Ann Markusen is Director of the Arts Economy Initiative and the Project on Regional and Industrial Economics at the University of Minnesota’s Humphrey School of Public Affairs, and Principal of Markusen Economic Research. She is a researcher, frequent public speaker, and advisor to public agencies, policymakers, businesses, economic developers, and nonprofit organizations across the US, in Europe, Japan, Korea, Australia and Brazil. Her expertise is in economic development at the state and local level, where she brings analytical skills to bear on the ways that industries and occupations shape possibilities for creating good work. Markusen is currently serving as research and writing consultant for the Minnesota House of Representatives’ Select Committee on Living Wage Jobs.
Her 2010 report Creative Placemaking, authored along with Anne Gadwa, is still considered the defining document of the creative placemaking movement.

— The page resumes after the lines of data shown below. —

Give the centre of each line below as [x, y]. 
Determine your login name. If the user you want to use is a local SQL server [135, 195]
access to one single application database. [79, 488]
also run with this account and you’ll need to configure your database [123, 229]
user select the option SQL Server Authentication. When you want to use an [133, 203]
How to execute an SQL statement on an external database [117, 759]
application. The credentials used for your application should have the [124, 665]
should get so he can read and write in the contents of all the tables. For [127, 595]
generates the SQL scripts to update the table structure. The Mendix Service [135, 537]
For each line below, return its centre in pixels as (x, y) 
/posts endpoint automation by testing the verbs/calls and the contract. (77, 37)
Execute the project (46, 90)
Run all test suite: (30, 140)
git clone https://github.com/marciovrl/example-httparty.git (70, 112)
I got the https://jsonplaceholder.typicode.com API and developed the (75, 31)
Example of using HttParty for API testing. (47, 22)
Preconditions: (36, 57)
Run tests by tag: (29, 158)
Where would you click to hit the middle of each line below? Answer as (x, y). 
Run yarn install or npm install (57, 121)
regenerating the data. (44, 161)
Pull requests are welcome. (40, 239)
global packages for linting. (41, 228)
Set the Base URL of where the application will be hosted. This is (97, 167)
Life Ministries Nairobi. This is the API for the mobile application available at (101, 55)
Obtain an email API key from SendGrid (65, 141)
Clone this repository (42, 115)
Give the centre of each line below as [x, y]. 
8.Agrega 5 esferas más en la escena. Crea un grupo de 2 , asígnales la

The report remains a key resource for mayors, arts organizations, the philanthropic sector, and others interested in understanding strategies for leveraging the arts to help shape and revitalize the physical, social, and economic character of place.

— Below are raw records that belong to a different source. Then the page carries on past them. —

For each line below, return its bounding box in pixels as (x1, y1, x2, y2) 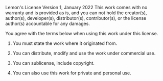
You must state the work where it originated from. (12, 40, 118, 46)
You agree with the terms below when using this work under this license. (5, 31, 158, 36)
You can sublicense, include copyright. (12, 60, 95, 66)
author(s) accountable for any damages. (5, 20, 90, 26)
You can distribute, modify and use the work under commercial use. (12, 50, 156, 56)
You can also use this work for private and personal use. (12, 70, 131, 76)
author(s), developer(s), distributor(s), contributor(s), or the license (5, 15, 147, 21)
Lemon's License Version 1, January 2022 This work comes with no (5, 5, 148, 10)
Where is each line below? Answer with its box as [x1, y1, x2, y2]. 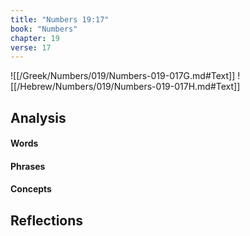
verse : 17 [10, 42, 52, 53]
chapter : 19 [10, 33, 60, 43]
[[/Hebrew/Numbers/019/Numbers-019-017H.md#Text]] [10, 81, 241, 93]
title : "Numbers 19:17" [10, 14, 110, 25]
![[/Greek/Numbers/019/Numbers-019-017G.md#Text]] [10, 70, 236, 82]
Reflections [10, 212, 84, 229]
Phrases [10, 160, 46, 172]
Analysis [10, 109, 67, 126]
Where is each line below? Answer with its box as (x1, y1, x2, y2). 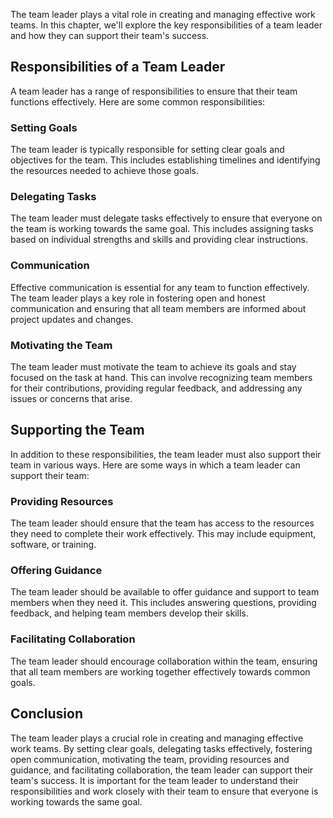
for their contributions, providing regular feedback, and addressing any (10, 382, 303, 394)
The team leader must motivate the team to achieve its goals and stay (10, 361, 297, 373)
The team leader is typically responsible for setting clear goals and (10, 144, 285, 156)
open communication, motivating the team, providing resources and (10, 753, 290, 765)
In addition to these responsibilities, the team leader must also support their (10, 448, 322, 460)
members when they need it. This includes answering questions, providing (10, 597, 317, 609)
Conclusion (10, 705, 84, 723)
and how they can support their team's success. (10, 30, 210, 41)
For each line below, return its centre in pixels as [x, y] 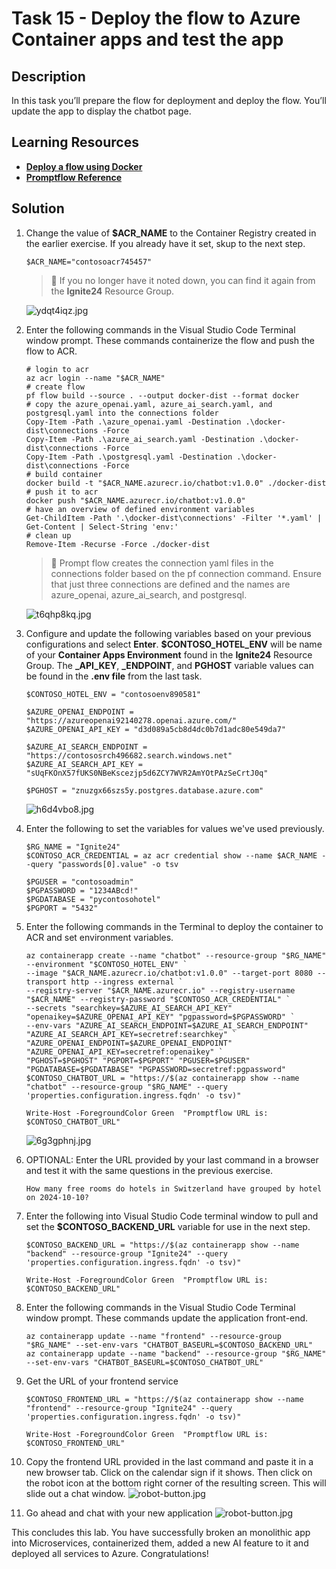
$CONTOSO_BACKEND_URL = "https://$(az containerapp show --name [162, 1245]
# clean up [48, 535]
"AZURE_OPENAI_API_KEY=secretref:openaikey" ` [124, 1052]
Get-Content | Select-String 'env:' [102, 527]
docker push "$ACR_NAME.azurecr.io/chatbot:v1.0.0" [135, 500]
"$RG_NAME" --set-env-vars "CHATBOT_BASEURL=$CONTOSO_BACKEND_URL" [169, 1345]
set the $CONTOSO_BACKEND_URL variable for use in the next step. [168, 1226]
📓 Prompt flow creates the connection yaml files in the [162, 563]

Ann Markesun discusses her new report, “Creative Placemaking,” commissioned by the NEA Mayors’ Institute on City Design:
In this plenary session Ann Markusen led a discussion in an attempt to answer the following important questions: What are the missions of creative placemaking? How can we monitor progress over short periods of time? What research methods are best suited to the challenge? Who are the audiences for evaluation? What’s your best story about how research and evaluation led to better outcomes, and for whom?